**WHAT TO DO**
Taking only the lines of the data below from the line with "Drivkraft för innovation: Utforska" to the line with "chessbotic@gmail.com (108, 63, 187, 72)", ends included, write them out exactly and without pictures.

DATA SUPPLIED section start

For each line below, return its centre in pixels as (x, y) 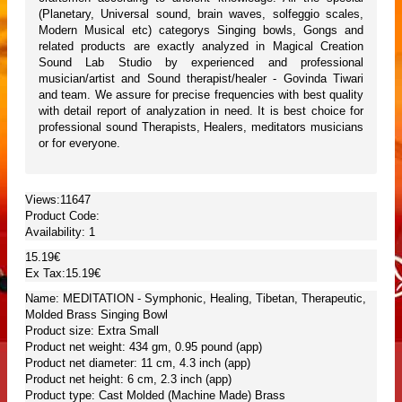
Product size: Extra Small (92, 331)
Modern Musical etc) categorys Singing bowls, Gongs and (201, 31)
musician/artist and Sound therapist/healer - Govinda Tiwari (201, 79)
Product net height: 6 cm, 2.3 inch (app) (128, 380)
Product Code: (62, 216)
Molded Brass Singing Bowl (96, 315)
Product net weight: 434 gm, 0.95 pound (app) (144, 347)
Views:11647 (58, 200)
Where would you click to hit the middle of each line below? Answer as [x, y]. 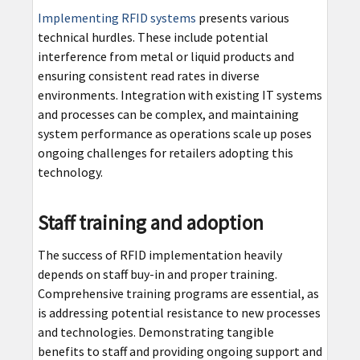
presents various [242, 17]
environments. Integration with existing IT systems [180, 94]
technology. [70, 172]
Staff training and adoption [150, 222]
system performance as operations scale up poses [174, 133]
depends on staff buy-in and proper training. [157, 274]
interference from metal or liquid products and [166, 56]
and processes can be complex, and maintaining [168, 114]
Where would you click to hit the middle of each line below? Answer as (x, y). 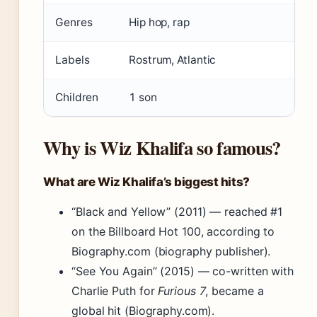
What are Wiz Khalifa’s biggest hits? (146, 182)
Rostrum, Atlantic (173, 60)
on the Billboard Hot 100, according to (173, 232)
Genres (74, 23)
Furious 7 (182, 291)
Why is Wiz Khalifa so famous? (162, 148)
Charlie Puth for (115, 291)
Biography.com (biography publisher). (171, 252)
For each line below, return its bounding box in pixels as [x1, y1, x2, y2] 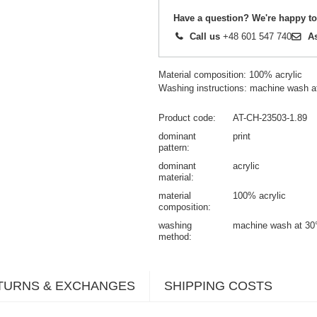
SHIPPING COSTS [164, 279, 272, 294]
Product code [158, 113, 213, 124]
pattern [158, 142, 187, 154]
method [158, 231, 189, 243]
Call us [190, 31, 220, 42]
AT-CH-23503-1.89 [233, 113, 307, 124]
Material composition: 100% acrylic [158, 69, 302, 81]
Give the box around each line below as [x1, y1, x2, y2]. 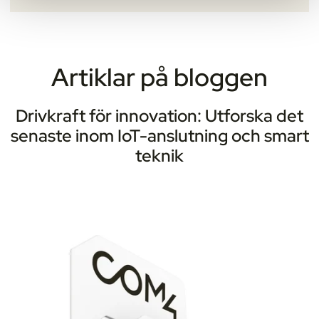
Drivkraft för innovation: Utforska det [16, 105, 303, 127]
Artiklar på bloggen [51, 61, 268, 95]
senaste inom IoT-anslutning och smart [10, 125, 309, 147]
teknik [135, 145, 184, 167]
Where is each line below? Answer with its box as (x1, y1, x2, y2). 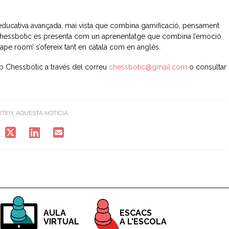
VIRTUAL (43, 216, 79, 226)
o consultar (187, 63, 226, 72)
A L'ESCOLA (120, 216, 167, 226)
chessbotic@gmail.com (108, 63, 187, 72)
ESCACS (120, 208, 152, 218)
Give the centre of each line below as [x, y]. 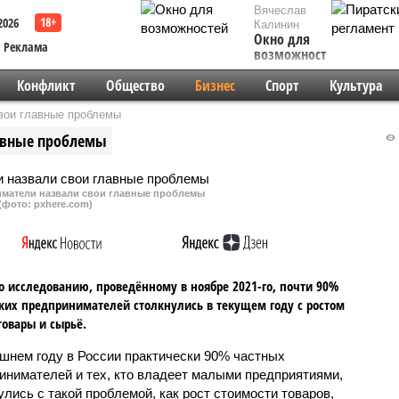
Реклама [26, 47]
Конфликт [46, 85]
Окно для [282, 39]
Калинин [277, 24]
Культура [355, 85]
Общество [135, 85]
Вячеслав [280, 10]
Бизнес [215, 85]
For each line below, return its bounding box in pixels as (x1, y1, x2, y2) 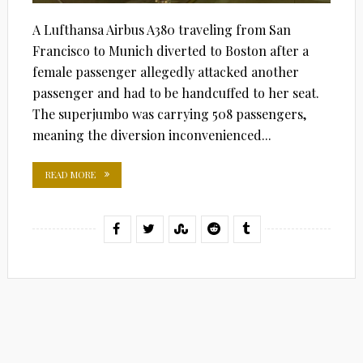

DATA SUPPLIED section end

**EXERCISE ANSWER**
Drivkraft för innovation: Utforska det [16, 105, 303, 127]
Artiklar på bloggen [51, 61, 268, 95]
senaste inom IoT-anslutning och smart [10, 125, 309, 147]
teknik [135, 145, 184, 167]
Where is each line below? Answer with its box as (x1, y1, x2, y2). 
VIRTUAL (43, 216, 79, 226)
o consultar (187, 63, 226, 72)
A L'ESCOLA (120, 216, 167, 226)
chessbotic@gmail.com (108, 63, 187, 72)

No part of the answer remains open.